Oh my god where to start, the drumming that Gavin enters with on this tune, especially the effects chimes he applied as accents were absolutely amazing. and also the fluidity that he displayed on his toms was amazing and the timekeeping was brilliant while still driving the song forward very well. 

 The middle section was just crazy, the lyrics, although a bit wacky (typical Steve Wilson lyrics) were really really cool, very catchy and somewhat amusing in some bits (ala the MTV bit. lol). then the huge fill by Gavin near the end of the section was one of the coolest fills I've heard in a long time, it reminds me hugely of MP on SDOIT.  

 And the closing section, or the last 5 minutes were a nice change in direction as it went to a quieter, more acoustic sound and was a great way to close a brilliant technical masterpiece of a song. 

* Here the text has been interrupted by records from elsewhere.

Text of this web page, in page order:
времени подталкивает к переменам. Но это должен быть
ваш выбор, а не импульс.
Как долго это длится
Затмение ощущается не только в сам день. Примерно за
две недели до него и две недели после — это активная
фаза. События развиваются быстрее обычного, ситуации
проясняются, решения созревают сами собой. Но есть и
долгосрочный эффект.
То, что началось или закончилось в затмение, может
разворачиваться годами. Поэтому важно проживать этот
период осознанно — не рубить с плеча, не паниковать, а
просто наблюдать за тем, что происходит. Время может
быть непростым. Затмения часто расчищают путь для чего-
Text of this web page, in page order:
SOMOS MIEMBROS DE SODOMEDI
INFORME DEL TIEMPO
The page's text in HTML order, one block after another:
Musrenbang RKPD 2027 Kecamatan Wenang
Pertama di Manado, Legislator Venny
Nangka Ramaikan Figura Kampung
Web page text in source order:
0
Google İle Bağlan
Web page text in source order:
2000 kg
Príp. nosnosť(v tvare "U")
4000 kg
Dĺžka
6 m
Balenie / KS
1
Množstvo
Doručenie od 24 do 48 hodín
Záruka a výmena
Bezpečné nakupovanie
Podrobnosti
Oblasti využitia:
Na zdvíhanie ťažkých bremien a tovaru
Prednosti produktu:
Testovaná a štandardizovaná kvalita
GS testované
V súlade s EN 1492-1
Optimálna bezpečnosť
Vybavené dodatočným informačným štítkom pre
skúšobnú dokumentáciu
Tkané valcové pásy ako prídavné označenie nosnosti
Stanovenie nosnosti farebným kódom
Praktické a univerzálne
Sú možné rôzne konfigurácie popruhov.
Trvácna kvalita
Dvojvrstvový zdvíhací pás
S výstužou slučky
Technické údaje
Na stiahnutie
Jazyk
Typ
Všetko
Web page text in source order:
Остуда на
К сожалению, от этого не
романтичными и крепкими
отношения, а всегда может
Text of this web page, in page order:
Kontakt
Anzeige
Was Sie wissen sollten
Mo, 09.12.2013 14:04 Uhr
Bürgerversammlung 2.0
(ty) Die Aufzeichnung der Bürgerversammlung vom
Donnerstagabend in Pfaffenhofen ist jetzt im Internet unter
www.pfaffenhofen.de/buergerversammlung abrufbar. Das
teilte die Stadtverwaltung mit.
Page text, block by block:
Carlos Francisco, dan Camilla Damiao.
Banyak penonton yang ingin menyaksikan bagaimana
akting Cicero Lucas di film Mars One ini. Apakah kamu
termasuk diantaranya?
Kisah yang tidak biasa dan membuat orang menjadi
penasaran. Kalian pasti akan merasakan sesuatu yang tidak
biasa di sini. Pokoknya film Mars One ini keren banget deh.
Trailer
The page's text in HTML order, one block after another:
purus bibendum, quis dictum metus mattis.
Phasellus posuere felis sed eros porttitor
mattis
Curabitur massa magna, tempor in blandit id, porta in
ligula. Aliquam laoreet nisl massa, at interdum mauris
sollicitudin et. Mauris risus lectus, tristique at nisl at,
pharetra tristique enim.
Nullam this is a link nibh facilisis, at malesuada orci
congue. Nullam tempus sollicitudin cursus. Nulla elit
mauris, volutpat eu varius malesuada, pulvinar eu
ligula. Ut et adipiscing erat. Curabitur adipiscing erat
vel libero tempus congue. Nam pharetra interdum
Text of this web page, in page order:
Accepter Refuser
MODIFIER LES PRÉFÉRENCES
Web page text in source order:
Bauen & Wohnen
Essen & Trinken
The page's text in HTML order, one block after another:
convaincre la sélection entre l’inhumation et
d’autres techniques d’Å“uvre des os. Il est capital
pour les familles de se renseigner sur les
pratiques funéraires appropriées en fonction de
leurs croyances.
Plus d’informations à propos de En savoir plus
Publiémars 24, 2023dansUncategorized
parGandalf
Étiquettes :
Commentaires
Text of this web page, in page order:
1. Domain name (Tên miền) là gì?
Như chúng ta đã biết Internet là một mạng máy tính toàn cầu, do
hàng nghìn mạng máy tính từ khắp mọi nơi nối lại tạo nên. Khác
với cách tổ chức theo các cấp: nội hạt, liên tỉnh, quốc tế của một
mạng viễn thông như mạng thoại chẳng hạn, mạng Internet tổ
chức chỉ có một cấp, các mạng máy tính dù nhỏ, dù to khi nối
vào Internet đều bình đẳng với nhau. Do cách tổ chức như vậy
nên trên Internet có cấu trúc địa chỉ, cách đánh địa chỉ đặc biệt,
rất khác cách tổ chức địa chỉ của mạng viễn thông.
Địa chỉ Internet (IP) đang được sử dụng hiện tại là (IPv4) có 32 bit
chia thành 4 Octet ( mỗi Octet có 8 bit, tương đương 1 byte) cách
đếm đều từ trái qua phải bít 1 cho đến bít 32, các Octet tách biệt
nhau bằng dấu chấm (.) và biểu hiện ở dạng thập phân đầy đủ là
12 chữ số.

 in review I give this awesome tune from an amazing album a 10/10.


----------



## Cygnus421 (Nov 9, 2008)

Yes, Porcupine Tree FTW!

Anesthetize is one of my all time favorite songs.  The lyrics seem like cynical rants and raves, but once you get to the end, when it becomes more heartfelt and mellow, it adds a new dimension to the song.  I never really understood the end, but it's obvious that something happened that changed him for the worse.

I wish i could analyise the lyrics a little better because they really make me think


----------



## Icestorm (Nov 10, 2008)

I have also had a hell of a time trying to figure out most of the lyrics on FOABP and especially this song, Wilson's lyrics are usually difficult to interpret properly really. otherwise I would tell ya what I thought it was about.


----------



## LoC (Nov 25, 2008)

Agree completely, not only is this song brilliant, but almost every song I've got my hands of this band I have enjoyed. This song put me into an almost trance-like state when I first heard the drumming. Over 17 minutes long, yet I had to play it again!

Funnily enough, I one of those stereotypical 'if I love Opeth, then by default I love Porcupine Tree' types. (I first heard of their collaboration on Deadwing and got hooked.)


----------